# Token and Embeddings Fundamentals

In [None]:
import random
from sentence_transformers import SentenceTransformer
from sklearn.manifold import TSNE
import warnings
from random import random, randint
from math import floor, log
import networkx as nx
import numpy as np
import matplotlib as mtplt
from matplotlib import pyplot as plt

warnings.filterwarnings('ignore')

https://www.sbert.net/docs/sentence_transformer/pretrained_models.html

In [None]:
model = SentenceTransformer("all-MiniLM-L6-v2")
model

## Tokenization

* Text tokenization is a fundamental process in natural language processing (NLP) and information retrieval. 
* The primary goal of tokenization is to represent text in a manner that's meaningful for machines without losing its context.
* It involves breaking down a given text into smaller, meaningful units called tokens. 
* These tokens can be individual words, phrases, or even sentences, depending on the level of granularity required for analysis or processing.
* By converting text into tokens, algorithms can more easily identify patterns, which is crucial for tasks such as sentiment analysis, machine translation, text classification, and keyword extraction23.

In [None]:
tokenized_data = model.tokenize(["The future belongs to those who prepare for it today"])
tokenized_data

In [None]:
model.tokenizer.convert_ids_to_tokens(tokenized_data["input_ids"][0])
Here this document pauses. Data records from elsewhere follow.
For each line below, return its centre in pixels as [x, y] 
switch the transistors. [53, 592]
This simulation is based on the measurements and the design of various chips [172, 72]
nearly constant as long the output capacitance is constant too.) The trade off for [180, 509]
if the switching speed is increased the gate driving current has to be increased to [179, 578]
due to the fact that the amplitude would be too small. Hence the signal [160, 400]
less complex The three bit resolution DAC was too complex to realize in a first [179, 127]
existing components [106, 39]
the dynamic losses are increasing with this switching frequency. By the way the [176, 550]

## K Nearest Neighbour (k-NN)

* The main purpose of the k-nearest neighbors (k-NN) algorithm is to classify or predict the value of a data point based on the data points that are closest to it in the feature space. 
* In other words, it uses the similarity between data points to make decisions.

In [8]:
vec_num = 30 # Number of vectors (nodes)
dim = 2 ## Dimention. Set to be 2. All the graph plots are for dim 2. If changed, then plots should be commented. 
m_nearest_neighbor = 2 # M Nearest Neigbor used in construction of the Navigable Small World (NSW)

vec_pos = np.random.uniform(size=(vec_num, dim))

In [None]:
## Query
query_vec = [0.5, 0.5]

nodes = []
nodes.append(("Q",{"pos": query_vec}))

G_query = nx.Graph()
G_query.add_nodes_from(nodes)

print("nodes = ", nodes, flush=True)

pos_query=nx.get_node_attributes(G_query,'pos')
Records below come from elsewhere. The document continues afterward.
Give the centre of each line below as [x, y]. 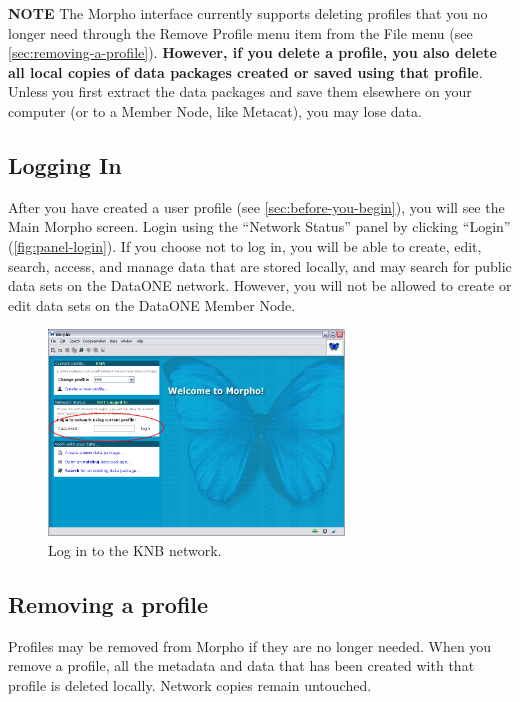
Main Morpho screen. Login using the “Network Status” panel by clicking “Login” [259, 226]
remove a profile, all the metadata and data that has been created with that [241, 665]
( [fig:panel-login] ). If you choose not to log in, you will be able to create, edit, [245, 245]
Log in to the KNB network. [135, 549]
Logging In [65, 164]
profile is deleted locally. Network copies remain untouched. [190, 684]
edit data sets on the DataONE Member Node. [152, 304]
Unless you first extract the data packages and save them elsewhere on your [240, 91]

def nearest_neigbor(vec_pos,query_vec):
    nearest_neighbor_index = -1
    nearest_dist = float('inf')

    nodes = []
    edges = []
    for i in range(np.shape(vec_pos)[0]):
        nodes.append((i,{"pos": vec_pos[i,:]}))
        if i<np.shape(vec_pos)[0]-1:
            edges.append((i,i+1))
        else:
            edges.append((i,0))

        dist = np.linalg.norm(query_vec-vec_pos[i])
        if dist < nearest_dist:
            nearest_neighbor_index = i
            nearest_dist = dist
        
    G_lin = nx.Graph()
    G_lin.add_nodes_from(nodes)
    G_lin.add_edges_from(edges)

    nodes = []
    nodes.append(("*",{"pos": vec_pos[nearest_neighbor_index,:]}))
    G_best = nx.Graph()
    G_best.add_nodes_from(nodes)
    return G_lin, G_best

In [None]:
(G_lin, G_best) = nearest_neigbor(vec_pos,query_vec)

pos_lin=nx.get_node_attributes(G_lin,'pos')
pos_best=nx.get_node_attributes(G_best,'pos')

fig, axs = plt.subplots()

nx.draw(G_lin, pos_lin, with_labels=True, node_size=150, node_color=[[0.8,0.8,1]], width=0.0, font_size=7, ax = axs)
nx.draw(G_query, pos_query, with_labels=True, node_size=200, node_color=[[0.5,0,0]], font_color='white', width=0.5, font_size=7, font_weight='bold', ax = axs)
nx.draw(G_best, pos_best, with_labels=True, node_size=200, node_color=[[0.85,0.7,0.2]], width=0.5, font_size=7, font_weight='bold', ax = axs)